__YOUR ASSIGNMENT__:
Reproduce exactly the line with "Variadic templates [69, 248]" and all the lines beneath it, stopping only at the end of the material.

###

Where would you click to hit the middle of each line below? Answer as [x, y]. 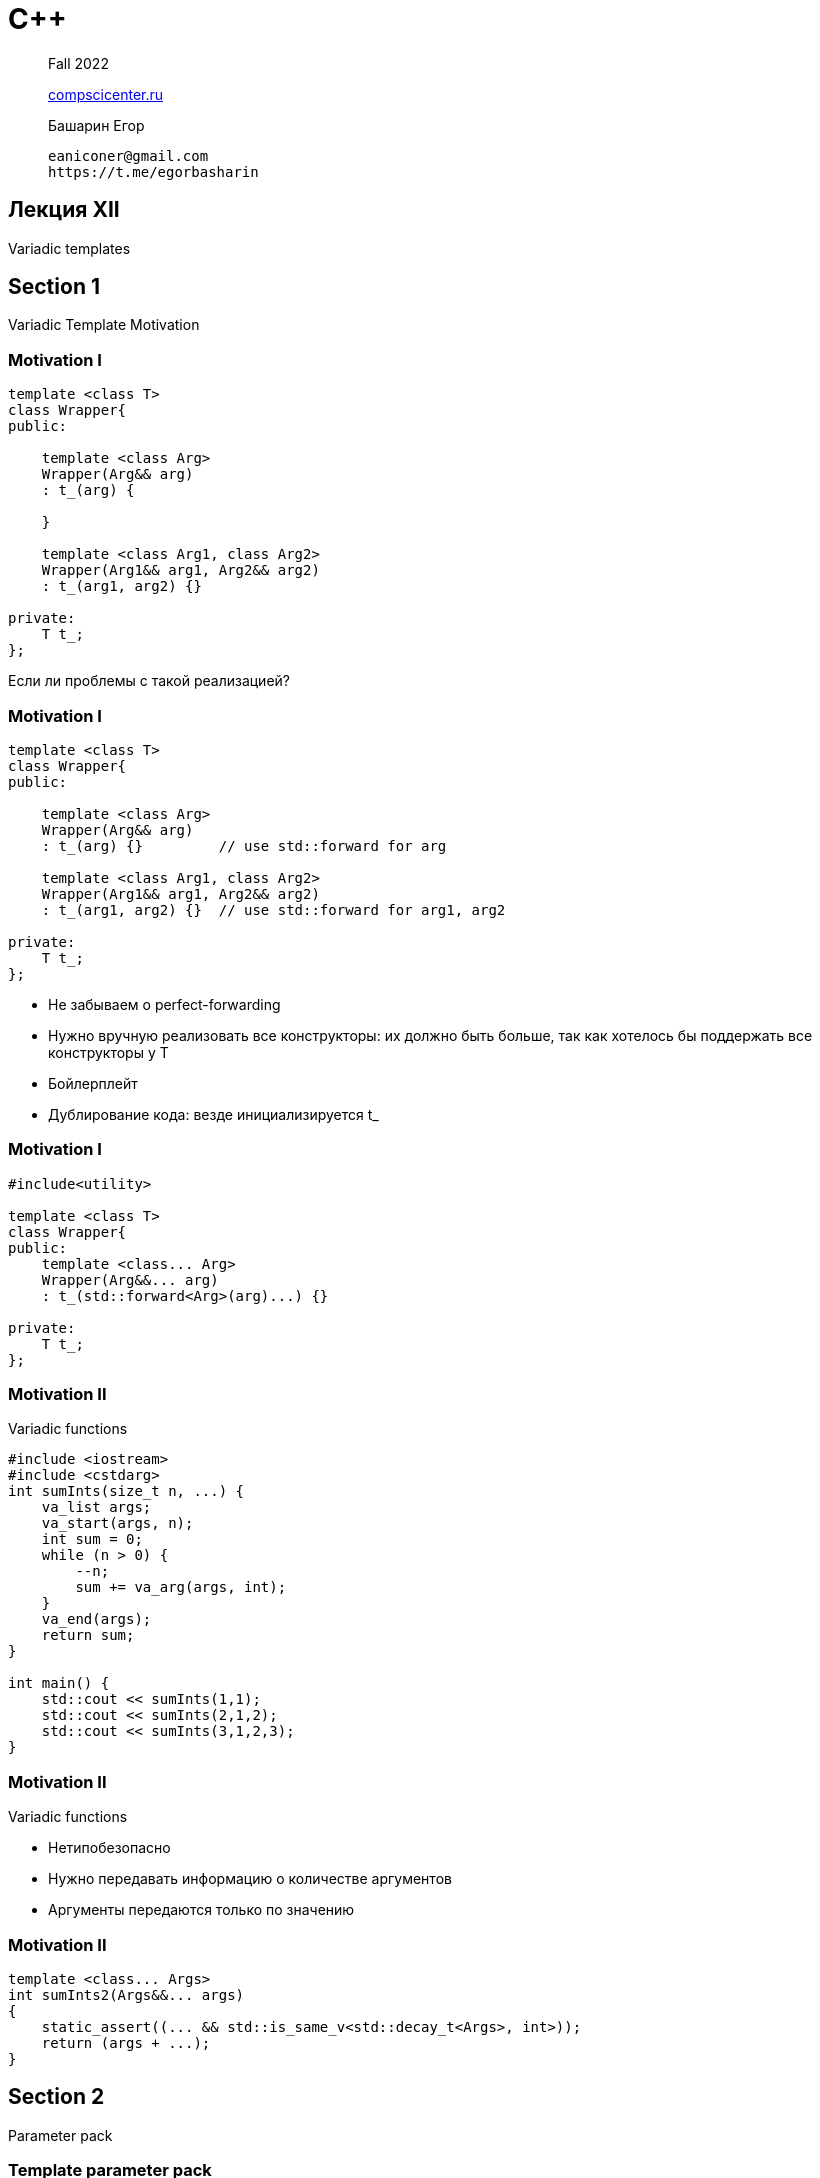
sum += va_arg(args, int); [181, 1587]
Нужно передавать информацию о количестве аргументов [250, 1879]
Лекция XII [64, 210]
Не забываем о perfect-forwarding [164, 1004]
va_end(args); [96, 1619]
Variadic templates [69, 248]
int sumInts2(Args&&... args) [126, 1994]
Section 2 [56, 2097]

###

__FINAL ANSWER__:
Variadic templates [69, 248]
int sumInts2(Args&&... args) [126, 1994]
Section 2 [56, 2097]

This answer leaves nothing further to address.